Мы зашли в дом у самого леса. Навстречу выбежала женщина. У нее было красивое лицо и добрые голубые глаза. Обершарфюрер несколько раз выстрелил, целясь ей в голову, женщина закричала и упала. Мы переступили через труп и зашли внутрь. В доме была пустота, слышался лишь плачь ребенка. Обершарфюрер прицелился, но пистолет дал осечку – патроны закончились. Приказав мне сжечь дом и убить ребенка, он пошагал дальше. Я взял девочку на руки и понес в сторону леса. Был мороз. И даже сквозь шинель я чувствовал, как она дрожит. Я дотащил ее до леса и сказал: «беги». Но она не двигалась. Она смотрела на меня своими большими глазами полными слез и не шевелилась. «Быстрей беги», - закричал я, иначе буду стрелять. Она не сдвинулась с места, а только еще сильнее заплакала. Я понял, что напугал ее. Девочка тряслась от холода и страха, продолжая стоять рядом. «Мама», - звала она и плакала. Как я ее понимал! Мне тоже хотелось расплакаться и вернуться домой к маме. Но сделать это я не мог, меня бы расстреляли как дезертира. В кармане у меня лежал кусок шоколада, хорошего, еще из старых запасов. Я отдал его, и пошагал обратно в деревню».

-А потом, что было потом? - спросила Марина

Франк молчал. Он провалился в кресло, и вскоре комната наполнилась его свистящим храпом.

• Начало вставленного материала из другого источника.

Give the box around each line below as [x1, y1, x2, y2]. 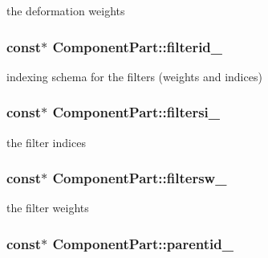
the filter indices [6, 133, 86, 150]
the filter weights [6, 199, 89, 216]
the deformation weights [6, 2, 125, 18]
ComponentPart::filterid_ [52, 36, 223, 56]
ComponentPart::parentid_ [52, 233, 233, 253]
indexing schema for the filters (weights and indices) [6, 68, 262, 84]
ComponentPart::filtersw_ [52, 168, 227, 188]
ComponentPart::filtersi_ [52, 102, 221, 122]
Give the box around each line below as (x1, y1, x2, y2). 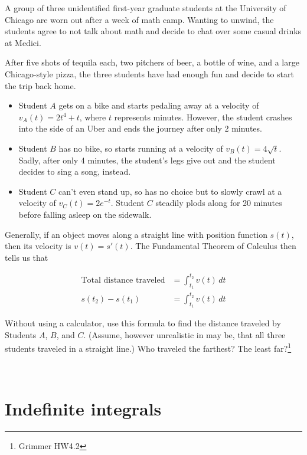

Хелен укрыла его пледом и подложила под голову подушку. Марина почувствовала себя неловко и поднялась. Она наспех попрощалась и вышла из дома. Тяжелый осадок от всего услышанного  терзал ее душу. «Шестнадцать лет», - крутилось в ее голове. Она села в машину, положила голову на руль и заплакала. Все что она услышала, совершенно не укладывалось в ее представление о войне. В стекло постучали. Марина подняла глаза - снаружи стояла Хелен и протягивала ей сверток. Марина вышла из машины

-Возьмите, сказала Хелен, - это горький шоколад. Такой продают только в одной лавке во Франкфурте, и я специально покупаю его для отца. Передайте вашей маме.

Она смахнула с глаз слезы и протянула пакетик. Женщины обнялись и заплакали. Казалось их ничего не объединяло. Разное воспитание, менталитет, образование. Они говорили на разных языках и жили за тысячи километров друг от друга. Даже их страны воевали по разные стороны фронта. Но одно общее горе, искалечившее жизнь их родителей, роднило их. Имя ему было – война.